Karl Nolle, MdL

Freie Presse, 20.06.2009

"Sehr viele Menschen wollen Klarheit über die Vergangenheit"

Sächsischer Stasi-Unterlagenbeauftragter Michael Beleites hält Diskussion über „Blockflöten" für wichtig — Doch die einfache Schwarz-Weiß-Debatte hätten die Leute satt
 
Dresden. Die Blockflöten-Debatte ist wichtiger als die Stasi-Debatte, meint Michael Beleites, sächsischer Landesbeauftragter für die Stasiunterlagen. Über die Aufarbeitung der DDR-Vergangenheit und das Nolle-Buch über „Blockflöten" sprach Hubert Kemper mit ihm.

Freie Presse: Ist 20 Jahre nach der Wende die Aufarbeitung der DDR immer noch nicht abgeschlossen?

Michael Beleites: Nein. Die Auseinandersetzung mit Geschichte ist prinzipiell nicht abschließbar. Aber er Umgang mit der DDR-Geschiche verändert sich, und das ist völlig normal.

Freie Presse: Ist der Übergang früherer Mitglieder der CDU-Blockpartei in die heutige Union aus Ihrer Sicht zu nahtlos verlaufen?

Beleites: Es sind ja zwei Blockparteien in die heutige Union aufge¬nommen worden.
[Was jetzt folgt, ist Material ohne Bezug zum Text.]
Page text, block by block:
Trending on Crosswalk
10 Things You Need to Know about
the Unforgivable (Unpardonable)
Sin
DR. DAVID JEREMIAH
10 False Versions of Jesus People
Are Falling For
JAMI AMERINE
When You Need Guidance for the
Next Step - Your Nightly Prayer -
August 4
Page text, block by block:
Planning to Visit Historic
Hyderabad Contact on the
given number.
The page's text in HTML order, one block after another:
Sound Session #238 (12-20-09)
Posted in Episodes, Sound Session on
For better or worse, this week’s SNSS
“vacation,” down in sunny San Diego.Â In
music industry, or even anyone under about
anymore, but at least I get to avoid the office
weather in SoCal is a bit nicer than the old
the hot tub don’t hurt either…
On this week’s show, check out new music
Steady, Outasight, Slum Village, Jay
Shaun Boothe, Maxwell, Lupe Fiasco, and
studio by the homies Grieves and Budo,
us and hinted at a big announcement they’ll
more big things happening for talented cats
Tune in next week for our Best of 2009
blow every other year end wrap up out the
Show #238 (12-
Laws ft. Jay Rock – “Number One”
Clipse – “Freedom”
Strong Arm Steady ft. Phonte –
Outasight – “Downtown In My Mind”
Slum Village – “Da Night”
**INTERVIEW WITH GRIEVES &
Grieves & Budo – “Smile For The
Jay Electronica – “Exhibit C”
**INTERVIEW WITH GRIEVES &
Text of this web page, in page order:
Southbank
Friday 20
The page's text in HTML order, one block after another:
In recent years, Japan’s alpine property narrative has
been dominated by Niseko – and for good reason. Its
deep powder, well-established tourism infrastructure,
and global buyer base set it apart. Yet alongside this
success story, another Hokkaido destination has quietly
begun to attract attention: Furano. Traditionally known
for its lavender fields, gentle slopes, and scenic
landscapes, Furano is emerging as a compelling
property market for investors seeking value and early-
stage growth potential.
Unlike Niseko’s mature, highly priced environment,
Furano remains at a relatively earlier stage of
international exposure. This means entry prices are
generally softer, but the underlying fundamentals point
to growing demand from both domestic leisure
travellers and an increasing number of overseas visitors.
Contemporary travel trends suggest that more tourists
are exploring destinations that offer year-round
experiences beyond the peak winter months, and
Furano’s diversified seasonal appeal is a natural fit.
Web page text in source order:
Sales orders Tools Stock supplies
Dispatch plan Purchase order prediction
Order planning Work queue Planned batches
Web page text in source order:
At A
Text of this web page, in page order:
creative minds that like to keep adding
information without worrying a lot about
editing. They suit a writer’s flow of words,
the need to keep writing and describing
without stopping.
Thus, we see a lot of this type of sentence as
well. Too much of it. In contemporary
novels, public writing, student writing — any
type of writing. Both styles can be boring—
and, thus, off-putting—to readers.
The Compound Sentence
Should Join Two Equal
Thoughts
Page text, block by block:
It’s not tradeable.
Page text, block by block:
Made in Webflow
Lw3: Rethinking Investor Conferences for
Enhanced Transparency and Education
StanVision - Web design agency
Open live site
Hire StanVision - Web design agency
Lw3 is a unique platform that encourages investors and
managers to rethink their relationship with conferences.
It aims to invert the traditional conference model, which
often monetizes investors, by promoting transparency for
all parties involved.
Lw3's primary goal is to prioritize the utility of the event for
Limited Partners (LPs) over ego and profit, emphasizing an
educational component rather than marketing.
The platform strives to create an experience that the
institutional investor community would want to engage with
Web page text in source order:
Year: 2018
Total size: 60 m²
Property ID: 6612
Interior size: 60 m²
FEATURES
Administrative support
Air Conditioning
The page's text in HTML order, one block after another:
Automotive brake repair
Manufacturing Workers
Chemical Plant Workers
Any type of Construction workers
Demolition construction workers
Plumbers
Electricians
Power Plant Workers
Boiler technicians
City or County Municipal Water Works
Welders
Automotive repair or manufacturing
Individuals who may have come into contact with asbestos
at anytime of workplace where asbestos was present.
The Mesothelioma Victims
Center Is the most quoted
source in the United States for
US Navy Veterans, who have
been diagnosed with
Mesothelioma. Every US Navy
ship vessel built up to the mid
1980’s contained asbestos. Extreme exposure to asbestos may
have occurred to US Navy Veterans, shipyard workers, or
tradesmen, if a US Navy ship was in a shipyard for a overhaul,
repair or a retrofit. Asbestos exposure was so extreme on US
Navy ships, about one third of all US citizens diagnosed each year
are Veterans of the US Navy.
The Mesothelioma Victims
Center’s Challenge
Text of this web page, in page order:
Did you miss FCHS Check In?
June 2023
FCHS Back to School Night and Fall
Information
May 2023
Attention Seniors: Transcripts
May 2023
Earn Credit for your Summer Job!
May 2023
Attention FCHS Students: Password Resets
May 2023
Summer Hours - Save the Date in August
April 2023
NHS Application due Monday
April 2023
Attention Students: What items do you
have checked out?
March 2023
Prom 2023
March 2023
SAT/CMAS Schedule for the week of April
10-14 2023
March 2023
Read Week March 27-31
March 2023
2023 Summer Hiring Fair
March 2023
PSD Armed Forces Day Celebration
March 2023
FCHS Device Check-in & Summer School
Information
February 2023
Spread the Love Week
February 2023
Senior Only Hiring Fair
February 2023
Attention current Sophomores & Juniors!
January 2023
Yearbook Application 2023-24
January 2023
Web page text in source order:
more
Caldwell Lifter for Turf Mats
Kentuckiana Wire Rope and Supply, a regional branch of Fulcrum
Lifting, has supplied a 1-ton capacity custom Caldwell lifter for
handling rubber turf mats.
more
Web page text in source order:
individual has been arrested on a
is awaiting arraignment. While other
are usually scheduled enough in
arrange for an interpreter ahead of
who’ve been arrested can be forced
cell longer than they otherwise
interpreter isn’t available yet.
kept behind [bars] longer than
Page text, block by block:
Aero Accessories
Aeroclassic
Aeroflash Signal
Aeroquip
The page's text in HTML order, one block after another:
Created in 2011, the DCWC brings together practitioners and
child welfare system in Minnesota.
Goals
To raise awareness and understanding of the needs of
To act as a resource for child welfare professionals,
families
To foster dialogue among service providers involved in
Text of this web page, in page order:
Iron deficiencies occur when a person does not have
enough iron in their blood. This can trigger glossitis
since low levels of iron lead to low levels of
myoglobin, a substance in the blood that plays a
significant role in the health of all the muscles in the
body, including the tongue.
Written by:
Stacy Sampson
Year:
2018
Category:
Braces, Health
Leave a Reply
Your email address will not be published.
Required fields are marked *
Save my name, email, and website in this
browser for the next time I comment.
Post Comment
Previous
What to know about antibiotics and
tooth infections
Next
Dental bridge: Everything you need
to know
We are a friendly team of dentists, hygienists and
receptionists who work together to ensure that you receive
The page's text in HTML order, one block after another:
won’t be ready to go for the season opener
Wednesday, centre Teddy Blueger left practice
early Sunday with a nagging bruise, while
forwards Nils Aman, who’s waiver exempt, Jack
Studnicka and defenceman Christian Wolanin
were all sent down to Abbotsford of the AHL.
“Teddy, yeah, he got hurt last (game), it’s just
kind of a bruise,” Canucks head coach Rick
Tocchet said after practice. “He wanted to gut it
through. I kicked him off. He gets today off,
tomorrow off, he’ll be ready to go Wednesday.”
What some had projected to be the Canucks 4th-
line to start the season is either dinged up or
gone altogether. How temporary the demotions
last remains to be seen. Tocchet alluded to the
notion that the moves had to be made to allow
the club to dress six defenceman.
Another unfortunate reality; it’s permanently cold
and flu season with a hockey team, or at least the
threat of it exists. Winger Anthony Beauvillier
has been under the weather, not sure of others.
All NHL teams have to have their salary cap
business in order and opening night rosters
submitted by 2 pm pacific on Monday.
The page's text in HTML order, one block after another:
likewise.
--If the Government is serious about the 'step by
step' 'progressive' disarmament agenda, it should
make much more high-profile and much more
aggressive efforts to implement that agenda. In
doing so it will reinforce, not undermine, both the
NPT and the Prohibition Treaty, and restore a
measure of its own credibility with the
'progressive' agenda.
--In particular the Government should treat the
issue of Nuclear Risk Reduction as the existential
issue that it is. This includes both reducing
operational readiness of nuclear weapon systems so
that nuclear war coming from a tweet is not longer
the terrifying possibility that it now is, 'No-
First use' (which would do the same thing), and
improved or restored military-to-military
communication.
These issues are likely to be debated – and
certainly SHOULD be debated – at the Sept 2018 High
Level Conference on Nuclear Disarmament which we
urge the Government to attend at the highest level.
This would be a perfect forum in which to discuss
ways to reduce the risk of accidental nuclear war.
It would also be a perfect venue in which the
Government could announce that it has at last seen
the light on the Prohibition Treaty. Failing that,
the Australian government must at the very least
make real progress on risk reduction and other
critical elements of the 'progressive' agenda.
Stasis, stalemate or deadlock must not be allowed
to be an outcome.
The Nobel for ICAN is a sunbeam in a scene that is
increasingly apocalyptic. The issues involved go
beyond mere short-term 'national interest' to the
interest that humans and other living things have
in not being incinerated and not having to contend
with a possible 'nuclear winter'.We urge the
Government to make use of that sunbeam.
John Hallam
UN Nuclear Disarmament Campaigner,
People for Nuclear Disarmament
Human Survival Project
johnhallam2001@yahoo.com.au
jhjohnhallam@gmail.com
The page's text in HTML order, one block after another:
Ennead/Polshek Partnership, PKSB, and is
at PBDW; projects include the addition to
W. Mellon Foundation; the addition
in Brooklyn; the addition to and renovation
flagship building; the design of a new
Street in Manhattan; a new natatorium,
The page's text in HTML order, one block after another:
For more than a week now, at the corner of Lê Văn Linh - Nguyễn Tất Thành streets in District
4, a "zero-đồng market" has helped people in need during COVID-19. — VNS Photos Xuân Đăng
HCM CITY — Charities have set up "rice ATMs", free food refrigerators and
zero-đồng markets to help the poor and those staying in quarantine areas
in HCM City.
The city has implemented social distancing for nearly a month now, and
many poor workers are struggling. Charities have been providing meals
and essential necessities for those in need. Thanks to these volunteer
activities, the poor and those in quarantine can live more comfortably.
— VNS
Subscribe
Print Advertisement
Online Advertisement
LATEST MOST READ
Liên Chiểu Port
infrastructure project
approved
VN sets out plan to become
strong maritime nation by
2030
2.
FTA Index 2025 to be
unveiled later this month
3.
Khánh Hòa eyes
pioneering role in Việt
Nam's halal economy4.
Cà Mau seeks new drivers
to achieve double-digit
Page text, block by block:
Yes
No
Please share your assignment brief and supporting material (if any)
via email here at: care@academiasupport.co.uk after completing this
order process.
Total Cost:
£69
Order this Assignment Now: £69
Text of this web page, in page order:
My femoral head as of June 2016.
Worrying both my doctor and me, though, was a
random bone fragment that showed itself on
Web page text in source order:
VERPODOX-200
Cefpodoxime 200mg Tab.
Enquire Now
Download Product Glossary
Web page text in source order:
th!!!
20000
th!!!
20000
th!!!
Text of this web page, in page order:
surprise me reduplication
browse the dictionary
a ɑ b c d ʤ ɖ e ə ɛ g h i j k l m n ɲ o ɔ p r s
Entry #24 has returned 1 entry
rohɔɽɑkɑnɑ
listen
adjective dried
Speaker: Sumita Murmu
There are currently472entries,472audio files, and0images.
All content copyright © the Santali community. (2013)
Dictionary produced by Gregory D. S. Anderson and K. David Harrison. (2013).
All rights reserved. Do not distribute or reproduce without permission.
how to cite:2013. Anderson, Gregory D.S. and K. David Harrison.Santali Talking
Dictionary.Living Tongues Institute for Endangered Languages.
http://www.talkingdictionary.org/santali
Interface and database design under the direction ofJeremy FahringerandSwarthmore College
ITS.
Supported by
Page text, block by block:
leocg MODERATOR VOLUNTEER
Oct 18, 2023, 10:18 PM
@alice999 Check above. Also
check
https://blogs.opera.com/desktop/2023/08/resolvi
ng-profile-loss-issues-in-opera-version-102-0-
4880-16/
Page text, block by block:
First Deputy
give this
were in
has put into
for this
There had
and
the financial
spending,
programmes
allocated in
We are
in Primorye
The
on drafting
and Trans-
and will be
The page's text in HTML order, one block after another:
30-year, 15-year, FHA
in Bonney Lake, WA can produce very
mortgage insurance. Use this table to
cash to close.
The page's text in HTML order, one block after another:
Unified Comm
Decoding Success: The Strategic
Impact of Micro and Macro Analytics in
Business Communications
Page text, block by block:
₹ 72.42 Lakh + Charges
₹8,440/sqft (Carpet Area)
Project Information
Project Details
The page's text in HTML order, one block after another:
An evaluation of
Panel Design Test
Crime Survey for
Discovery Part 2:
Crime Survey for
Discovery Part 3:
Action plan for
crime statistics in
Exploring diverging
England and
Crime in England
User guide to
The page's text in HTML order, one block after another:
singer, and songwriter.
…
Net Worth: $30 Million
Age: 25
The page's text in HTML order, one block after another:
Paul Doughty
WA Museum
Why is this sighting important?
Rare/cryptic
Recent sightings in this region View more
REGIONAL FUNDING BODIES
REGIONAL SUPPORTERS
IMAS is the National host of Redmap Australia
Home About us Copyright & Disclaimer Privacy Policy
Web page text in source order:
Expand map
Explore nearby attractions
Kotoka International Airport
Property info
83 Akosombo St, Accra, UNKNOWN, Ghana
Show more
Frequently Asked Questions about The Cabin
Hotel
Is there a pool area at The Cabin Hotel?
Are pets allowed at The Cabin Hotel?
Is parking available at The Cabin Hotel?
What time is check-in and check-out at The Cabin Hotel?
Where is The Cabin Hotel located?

Die Rolle der Mitglieder der früheren „Demokratischen Bauernpartei Deutschlands" (DBD) darf man da nicht übersehen. Dieser „Übergang" ist ja ein seit 20 Jahren währender Prozess, der noch nicht abgeschlossen ist. Da ist auch heute noch manches aufzuarbeiten. Man darf aber nicht verges¬sen, dass sich die sächsische CDU intensiver mit diesen Fragen auseinandergesetzt hat als die Union in den anderen Ost-Ländern.

Freie Presse: Welche Rolle haben aus Ihrer Sicht Blockpartei-Funktionäre im DDR-Machtgefüge gespielt?

Beleites: Die Funktionäre der Blockparteien haben — im Gegensatz zu den normalen Mitgliedern — meist das SED-System gestützt. Manchmal haben sie aber auch ge¬ringfügige Freiräume für Selbstständige und Handwerker organisiert.

Freie Presse: überwiegt zwei Jahrzehnte nach der friedlichen Revolution in Ostdeutschland der Wunsch, die Vergangenheit ruhen zu lassen?

Beleites: Sehr viele Menschen wollen Klarheit über die Vergangenheit. Die Jugend interessiert sich immer mehr dafür, woher die Befan¬genheiten kommen, die sie bei vielen Älteren spüren. Die einfache Schwarz-Weiß-Debatte haben die Leute aber satt. Zu recht.

Freie Presse: Ein Buch über „Blockflöten", wie es gestern der SPD Landtagsabgeordnete Karl Nolle vorgestellt hat Welchen Beitrag kann es zur Aufarbeitung der DDR-Geschichte leisten?

Beleites: Es könnte einen ganz wichtigen Beitrag leisten, wenn da nicht das parteipolitische Motiv im Vordergrund stünde. Die Blockflöten-Debatte ist wichtiger als die Stasi Debatte. Sie hat nämlich das Potenzial dazu, das Gespräch über die subtilen Wirkungen und Nachwirkungen der Diktatur zu befördern. Aus der Geschichte lernen können wir, wenn wir der Frage nachgehen „Wie konnte das so funktionieren?" Aus der Frage „Wer war dabei?" kann man nichts lernen.